The good results of the banks and the easing of inflation are the themes in the strong opening of Wall Street

The US stock market opened higher on Wednesday. Among the main indexes, the S&P 500 opened with a 1.4 percent, Nasdaq 1.7 percent and Dow Jones 1.4 percent gains.

At the top of the exchanges Nvidia’s the share was 1.5 percent and Tesla in an increase of 3.9 percent.

The big theme of the day was the results of the giant banks and the US economy’s December inflation figures.

Consumer prices in the United States rose by 2.9 percent in December, while the consensus forecast of economists had expected inflation to accelerate to 2.9 percent from November’s 2.7 percent. The US inflation figures were the week’s most anticipated macroeconomic figure.

Core inflation adjusted for volatile food and energy was 3.2 percent in December, while it had been forecast to remain at November’s level of 3.3 percent. The calming down of core inflation clearly pleased the market.

Last Friday’s strong labor market report for December from the United States had made the market nervous around the end of last week, when interest rate cut expectations for the central bank, the Fed, had to be clearly lowered as the labor market was still riding strong, despite the central bank’s tight monetary policy and the economic difficulties in Europe and China.

The inflation figures were clearly a relief to the market, as the stock market futures started to rise immediately after the statistics were published.

Earlier in the afternoon Finnish time, many of the largest banks in the United States had reported their figures for the end of the year. The big US banks typically start the local earnings season.

The results of giant banks

Those announcing the results were JP Morgan (-0,7 %), Wells Fargo (+5,2 %), Citigroup (+4,1 %), Goldman Sachs (+4.9%) and the asset management giant Blackrock (+4,7 %).

The net result of major bank JP Morgan jumped 50 percent and exceeded expectations. Turnover rose ten percent from the corresponding period of the previous year to 43.7 billion dollars, while the analyst consensus collected by Factset expected a turnover of 41.9 billion dollars.

CEO of JP Morgan Jamie Dimon stated that the US economy had been sustainable, but warned that large government spending would keep the risk of inflation up and geopolitical conditions were “the most dangerous and complex since World War II”.

Wells Fargo surprised investors with both a better-than-expected result and a positive outlook.

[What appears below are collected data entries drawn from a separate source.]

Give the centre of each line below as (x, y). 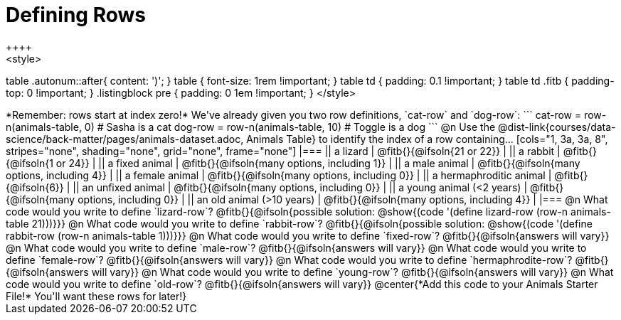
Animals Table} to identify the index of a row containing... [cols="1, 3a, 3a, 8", (427, 139)
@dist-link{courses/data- (557, 127)
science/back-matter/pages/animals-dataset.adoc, (125, 139)
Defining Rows (76, 15)
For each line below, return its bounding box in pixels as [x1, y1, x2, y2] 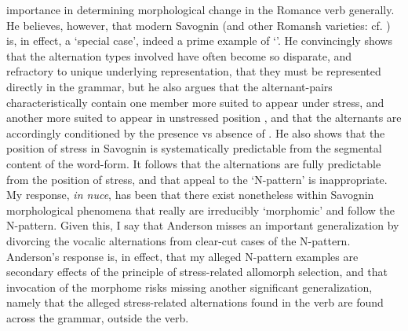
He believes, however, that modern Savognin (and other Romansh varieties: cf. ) [6, 17, 391, 33]
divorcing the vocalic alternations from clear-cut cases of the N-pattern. [6, 232, 351, 248]
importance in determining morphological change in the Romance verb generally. [6, 2, 395, 17]
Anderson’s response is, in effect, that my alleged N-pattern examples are [6, 248, 359, 264]
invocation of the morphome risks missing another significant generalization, [6, 278, 373, 295]
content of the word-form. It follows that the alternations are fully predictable [6, 155, 381, 171]
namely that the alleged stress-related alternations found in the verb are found [6, 294, 384, 311]
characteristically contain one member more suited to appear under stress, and [6, 94, 384, 110]

Wells Fargo expects net interest income to be 1-3 percent better this year than last year. According to Bloomberg, analysts had predicted an average decrease of one percent as a guideline.

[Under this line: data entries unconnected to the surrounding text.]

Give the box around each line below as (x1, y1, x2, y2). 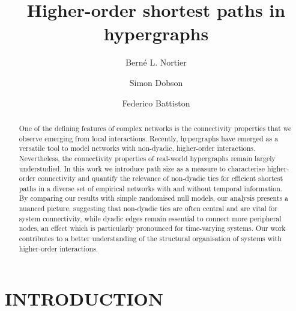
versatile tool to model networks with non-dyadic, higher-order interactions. (19, 143, 256, 153)
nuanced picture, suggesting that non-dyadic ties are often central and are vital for (19, 203, 277, 214)
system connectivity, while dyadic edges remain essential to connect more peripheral (19, 213, 282, 223)
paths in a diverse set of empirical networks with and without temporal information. (19, 183, 283, 193)
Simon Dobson (129, 76, 183, 88)
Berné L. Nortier (125, 56, 187, 69)
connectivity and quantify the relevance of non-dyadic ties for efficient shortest (37, 173, 283, 183)
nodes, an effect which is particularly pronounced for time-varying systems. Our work (19, 223, 286, 233)

Investment bank Citigroup’s result exceeded analyst expectations. In the last quarter of the year, Citigroup made a net result of 2.9 billion dollars and earnings per share of 1.34 dollars. A year earlier, the result was 1.8 billion dollars in loss due to large write-downs. The analyst expectation collected by the LSEG data service was $1.22 earnings per share.

Investment bank Goldman Sachs’ profit doubled in the last quarter thanks to the company’s strong investment banking operations. Goldman’s earnings per share rose to $11.95 from $5.48 last year. The analyst expectation collected by LSEG data service was $8.22. Revenue rose 23 percent to $13.87 billion, beating expectations for $12.39.

Asset management giant Blackrock reported a strong end of the year, which went even better than analyst forecasts. The company has been a big winner in the asset management world for the past few decades, with index funds and ETFs seizing the market from traditional active funds. The assets managed by the company swelled to 11,600 billion dollars, or approximately 11,300 billion euros, at the end of the year.

The scale can be understood, for example, by the fact that the combined market value of all companies on the Helsinki Stock Exchange has hovered around EUR 250–300 billion in recent years, and the world’s most valuable companies Apple’sNvidia’s and Microsoft’s market values ​​have hovered over 3,000 billion dollars per company.

Blackrock drew in $281 billion worth of new capital on a net basis in the last quarter, when Donald Trump’s the election for president in the United States electrified the market mood at the end of the year. In all of last year, Blackrock’s asset management net subscriptions were $641 billion.